WORKING DATA Block Start

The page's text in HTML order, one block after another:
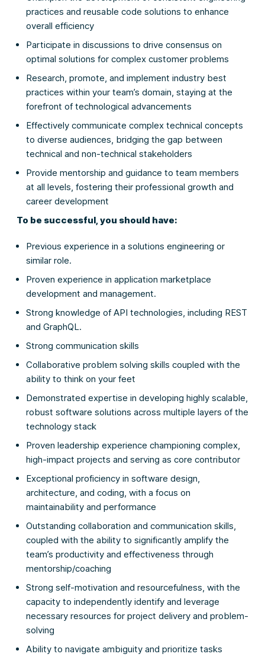
practices and reusable code solutions to enhance
overall efficiency
Participate in discussions to drive consensus on
optimal solutions for complex customer problems
Research, promote, and implement industry best
practices within your team’s domain, staying at the
forefront of technological advancements
Effectively communicate complex technical concepts
to diverse audiences, bridging the gap between
technical and non-technical stakeholders
Provide mentorship and guidance to team members
at all levels, fostering their professional growth and
career development
To be successful, you should have:
Previous experience in a solutions engineering or
similar role.
Proven experience in application marketplace
development and management.
Strong knowledge of API technologies, including REST
and GraphQL.
Strong communication skills
Collaborative problem solving skills coupled with the
ability to think on your feet
Demonstrated expertise in developing highly scalable,
robust software solutions across multiple layers of the
technology stack
Proven leadership experience championing complex,
high-impact projects and serving as core contributor
Exceptional proficiency in software design,
architecture, and coding, with a focus on
maintainability and performance
Outstanding collaboration and communication skills,
coupled with the ability to significantly amplify the
team’s productivity and effectiveness through
mentorship/coaching
Strong self-motivation and resourcefulness, with the
capacity to independently identify and leverage
necessary resources for project delivery and problem-
solving
Ability to navigate ambiguity and prioritize tasks
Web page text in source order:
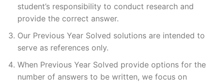
student’s responsibility to conduct research and
provide the correct answer.
Our Previous Year Solved solutions are intended to
serve as references only.
When Previous Year Solved provide options for the
number of answers to be written, we focus on
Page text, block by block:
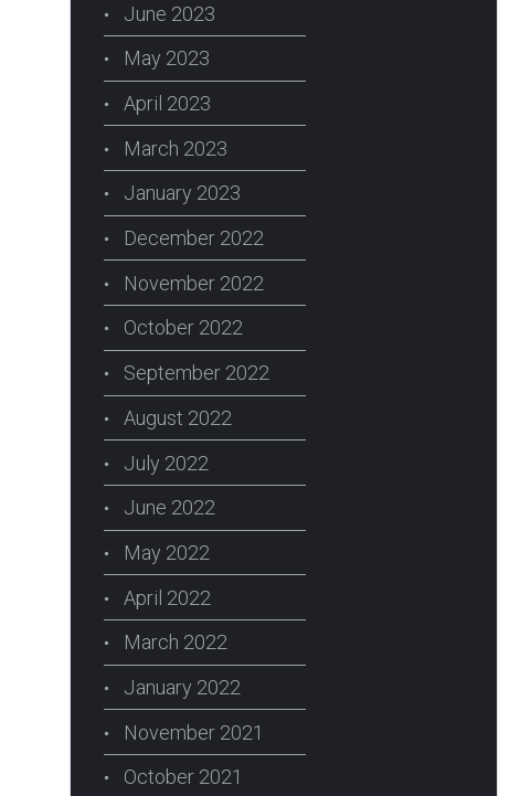
June 2023
May 2023
April 2023
March 2023
January 2023
December 2022
November 2022
October 2022
September 2022
August 2022
July 2022
June 2022
May 2022
April 2022
March 2022
January 2022
November 2021
October 2021
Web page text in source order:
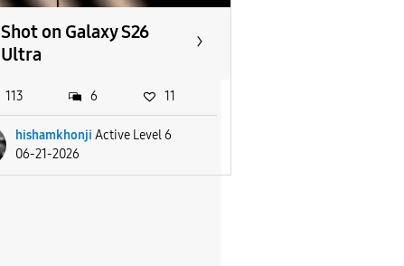
Shot on Galaxy S26
Ultra
hishamkhonji Active Level 6
06-21-2026
113 6 11
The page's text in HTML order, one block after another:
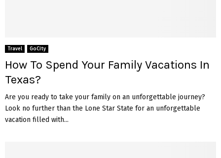
Travel GoCity
How To Spend Your Family Vacations In
Texas?
Are you ready to take your family on an unforgettable journey?
Look no further than the Lone Star State for an unforgettable
vacation filled with...
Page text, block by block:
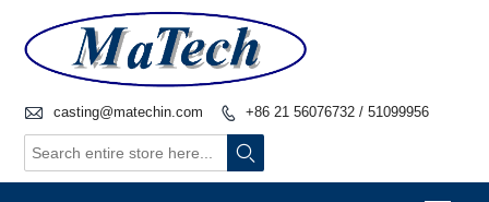
 casting@matechin.com  +86 21 56076732 / 51099956

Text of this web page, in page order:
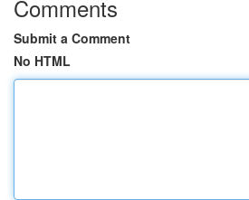
Comments
Submit a Comment
No HTML
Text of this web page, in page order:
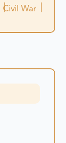
Civil War
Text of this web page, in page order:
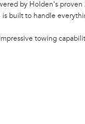
by Holden's
is built to handle
towing
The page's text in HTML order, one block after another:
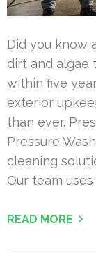
Did you know
dirt and algae
within five
exterior
than ever.
Pressure
cleaning
Our team
READ MORE
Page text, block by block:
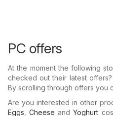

WORKING DATA Block End

TASK TO COMPLETE:
Pictures aside, retype all of the entries word for word.

ANSWER TO THIS TASK:
The page's text in HTML order, one block after another:
practices and reusable code solutions to enhance
overall efficiency
Participate in discussions to drive consensus on
optimal solutions for complex customer problems
Research, promote, and implement industry best
practices within your team’s domain, staying at the
forefront of technological advancements
Effectively communicate complex technical concepts
to diverse audiences, bridging the gap between
technical and non-technical stakeholders
Provide mentorship and guidance to team members
at all levels, fostering their professional growth and
career development
To be successful, you should have:
Previous experience in a solutions engineering or
similar role.
Proven experience in application marketplace
development and management.
Strong knowledge of API technologies, including REST
and GraphQL.
Strong communication skills
Collaborative problem solving skills coupled with the
ability to think on your feet
Demonstrated expertise in developing highly scalable,
robust software solutions across multiple layers of the
technology stack
Proven leadership experience championing complex,
high-impact projects and serving as core contributor
Exceptional proficiency in software design,
architecture, and coding, with a focus on
maintainability and performance
Outstanding collaboration and communication skills,
coupled with the ability to significantly amplify the
team’s productivity and effectiveness through
mentorship/coaching
Strong self-motivation and resourcefulness, with the
capacity to independently identify and leverage
necessary resources for project delivery and problem-
solving
Ability to navigate ambiguity and prioritize tasks
Web page text in source order:
student’s responsibility to conduct research and
provide the correct answer.
Our Previous Year Solved solutions are intended to
serve as references only.
When Previous Year Solved provide options for the
number of answers to be written, we focus on
Page text, block by block:
June 2023
May 2023
April 2023
March 2023
January 2023
December 2022
November 2022
October 2022
September 2022
August 2022
July 2022
June 2022
May 2022
April 2022
March 2022
January 2022
November 2021
October 2021
Web page text in source order:
Shot on Galaxy S26
Ultra
hishamkhonji Active Level 6
06-21-2026
113 6 11
The page's text in HTML order, one block after another:
Travel GoCity
How To Spend Your Family Vacations In
Texas?
Are you ready to take your family on an unforgettable journey?
Look no further than the Lone Star State for an unforgettable
vacation filled with...
Page text, block by block:
 casting@matechin.com  +86 21 56076732 / 51099956

Text of this web page, in page order:
Comments
Submit a Comment
No HTML
Text of this web page, in page order:
Civil War
Text of this web page, in page order:
by Holden's
is built to handle
towing
The page's text in HTML order, one block after another:
Did you know
dirt and algae
within five
exterior
than ever.
Pressure
cleaning
Our team
READ MORE
Page text, block by block:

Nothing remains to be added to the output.